> DESCRIPTION OF THE TASK
Please copy exactly the lines from the first in the records through the line that contains "Effective Date:7/1/2017", but not the pictures.
───── INPUT
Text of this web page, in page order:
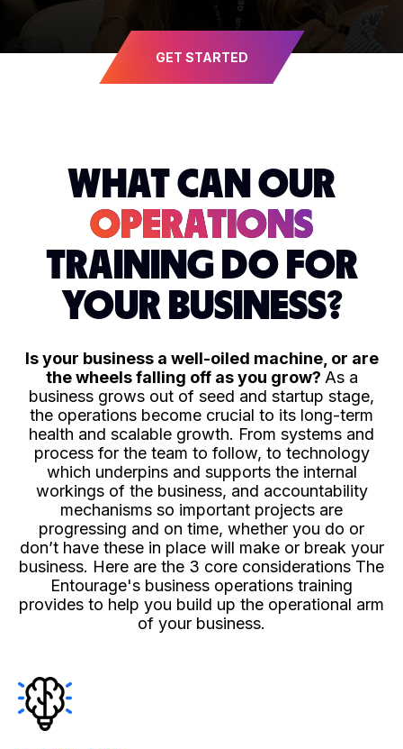
GET STARTED
WHAT CAN OUR
OPERATIONS
TRAINING DO FOR
YOUR BUSINESS?
Is your business a well-oiled machine, or are
the wheels falling off as you grow? As a
business grows out of seed and startup stage,
the operations become crucial to its long-term
health and scalable growth. From systems and
process for the team to follow, to technology
which underpins and supports the internal
workings of the business, and accountability
mechanisms so important projects are
progressing and on time, whether you do or
don’t have these in place will make or break your
business. Here are the 3 core considerations The
Entourage's business operations training
provides to help you build up the operational arm
of your business.
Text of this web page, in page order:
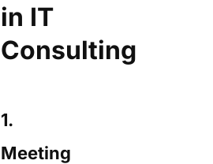
in IT
Consulting
1.
Meeting
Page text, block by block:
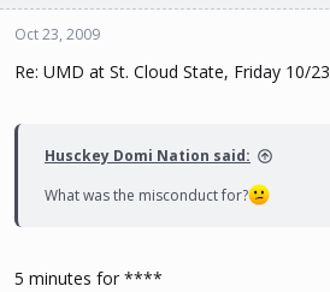
Oct 23, 2009
Re: UMD at St. Cloud State, Friday 10/23
Husckey Domi Nation said:
What was the misconduct for?
5 minutes for ****
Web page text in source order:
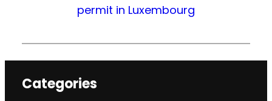
permit in Luxembourg
Categories
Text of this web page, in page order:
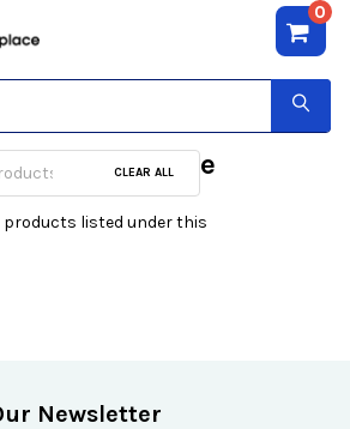
0
Inch & above
CLEAR ALL
products listed under this
Newsletter
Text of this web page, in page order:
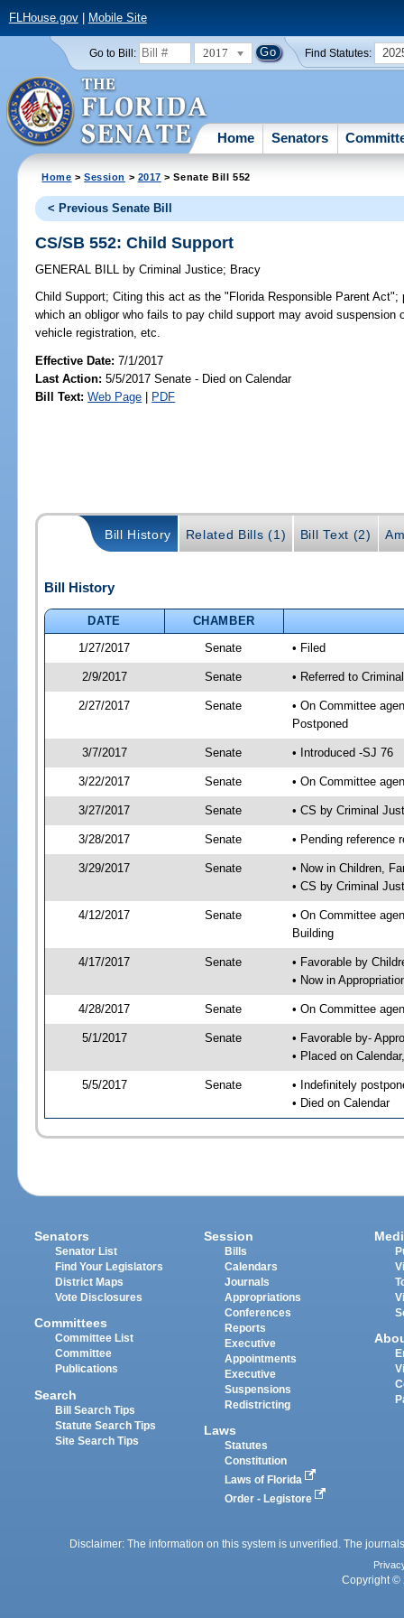
FLHouse.gov| Mobile Site
Go to Bill: 2017 Find Statutes:
Home Senators
Home >Session > 2017 > Senate Bill 552
< Previous Senate Bill
CS/SB 552: Child Support
GENERAL BILL by Criminal Justice; Bracy
Child Support; Citing this act as the "Florida Responsible Parent
which an obligor who fails to pay child support may avoid suspension
vehicle registration, etc.
Effective Date:7/1/2017
Last Action: 5/5/2017 Senate - Died on Calendar
Bill Text: Web Page | PDF
Bill History Related Bills (1) Bill Text (2)
Bill History
DATE
CHAMBER
1/27/2017
Senate • Filed
2/9/2017 Senate • Referred to
2/27/2017 Senate
• On Committee
Postponed
3/7/2017 Senate • Introduced -SJ 76
3/22/2017 Senate • On Committee
3/27/2017 Senate • CS by Criminal
3/28/2017 Senate • Pending reference
3/29/2017 Senate
• Now in Children,
• CS by Criminal
4/12/2017 Senate
• On Committee
Building
4/17/2017 Senate
• Favorable by
• Now in
4/28/2017 Senate • On Committee
5/1/2017 Senate
• Favorable by-
• Placed on
5/5/2017 Senate
• Indefinitely
• Died on Calendar
Senators
Senator List
Find Your Legislators
District Maps
Vote Disclosures
Committees
Committee List
Committee
Publications
Search
Bill Search Tips
Statute Search Tips
Site Search Tips
Session
Bills
Calendars
Journals
Appropriations
Conferences
Reports
Executive
Appointments
Executive
Suspensions
Redistricting
Laws
Statutes
Constitution
Laws of Florida
Order - Legistore
Disclaimer: The information on this system is unverified. The
Copyright ©
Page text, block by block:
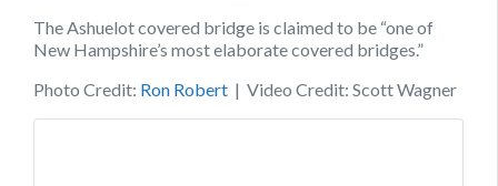
The Ashuelot covered bridge is claimed to be “one of
New Hampshire’s most elaborate covered bridges.”
Photo Credit: Ron Robert | Video Credit: Scott Wagner
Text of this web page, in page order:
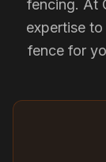
fencing. At
expertise
fence for
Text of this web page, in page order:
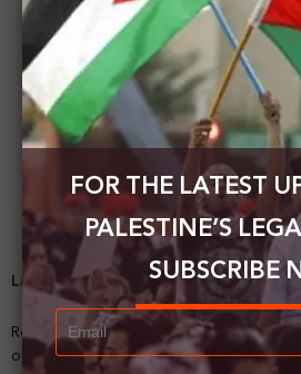
The Jerusalem Fund
discuss a
Latest News
Registering Dispossession: The Legal
of Palestinian Land Confiscation and
FOR THE LATEST
PALESTINE’S
SUBSCRIBE
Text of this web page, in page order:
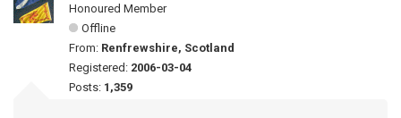
Honoured Member
Offline
From: Renfrewshire, Scotland
Registered: 2006-03-04
Posts: 1,359
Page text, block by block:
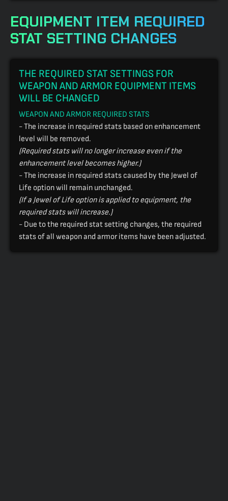
EQUIPMENT ITEM REQUIRED
STAT SETTING CHANGES
THE REQUIRED STAT SETTINGS FOR
WEAPON AND ARMOR EQUIPMENT ITEMS
WILL BE CHANGED
WEAPON AND ARMOR REQUIRED STATS
- The increase in required stats based on enhancement
level will be removed.
(Required stats will no longer increase even if the
enhancement level becomes higher.)
- The increase in required stats caused by the Jewel of
Life option will remain unchanged.
(If a Jewel of Life option is applied to equipment, the
required stats will increase.)
- Due to the required stat setting changes, the required
stats of all weapon and armor items have been adjusted.
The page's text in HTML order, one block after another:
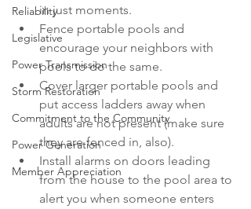
Reliability
Legislative
Power Transmission
Storm Restoration
Commitment to the Community
Power Generation
Member Appreciation
in just moments.
Fence portable pools and
encourage your neighbors with
pools to do the same.
Cover larger portable pools and
put access ladders away when
adults are not present (make sure
they are fenced in, also).
Install alarms on doors leading
from the house to the pool area to
alert you when someone enters
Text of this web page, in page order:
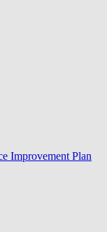
Improvement Plan
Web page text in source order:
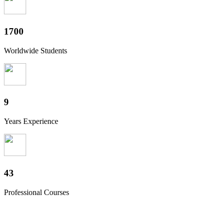
1880
Worldwide Students
10
Years Experience
47
Professional Courses
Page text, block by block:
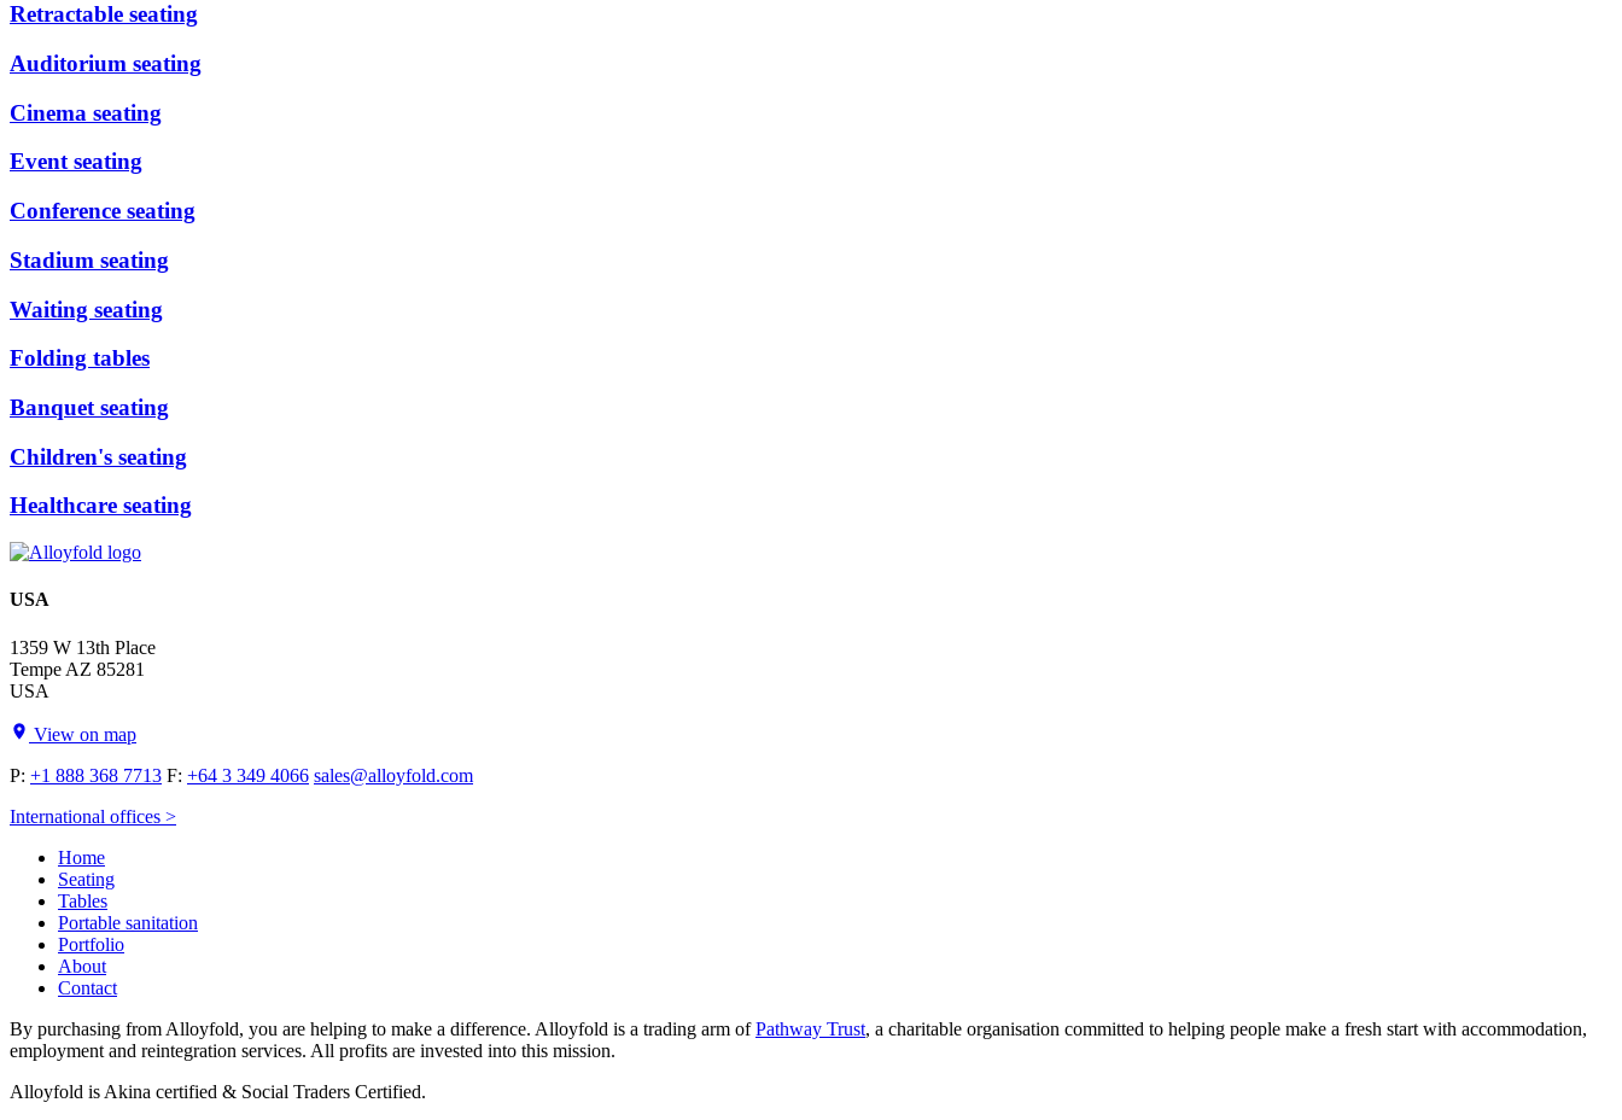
──────────
> YOUR RESPONSE
Text of this web page, in page order:
GET STARTED
WHAT CAN OUR
OPERATIONS
TRAINING DO FOR
YOUR BUSINESS?
Is your business a well-oiled machine, or are
the wheels falling off as you grow? As a
business grows out of seed and startup stage,
the operations become crucial to its long-term
health and scalable growth. From systems and
process for the team to follow, to technology
which underpins and supports the internal
workings of the business, and accountability
mechanisms so important projects are
progressing and on time, whether you do or
don’t have these in place will make or break your
business. Here are the 3 core considerations The
Entourage's business operations training
provides to help you build up the operational arm
of your business.
Text of this web page, in page order:
in IT
Consulting
1.
Meeting
Page text, block by block:
Oct 23, 2009
Re: UMD at St. Cloud State, Friday 10/23
Husckey Domi Nation said:
What was the misconduct for?
5 minutes for ****
Web page text in source order:
permit in Luxembourg
Categories
Text of this web page, in page order:
0
Inch & above
CLEAR ALL
products listed under this
Newsletter
Text of this web page, in page order:
FLHouse.gov| Mobile Site
Go to Bill: 2017 Find Statutes:
Home Senators
Home >Session > 2017 > Senate Bill 552
< Previous Senate Bill
CS/SB 552: Child Support
GENERAL BILL by Criminal Justice; Bracy
Child Support; Citing this act as the "Florida Responsible Parent
which an obligor who fails to pay child support may avoid suspension
vehicle registration, etc.
Effective Date:7/1/2017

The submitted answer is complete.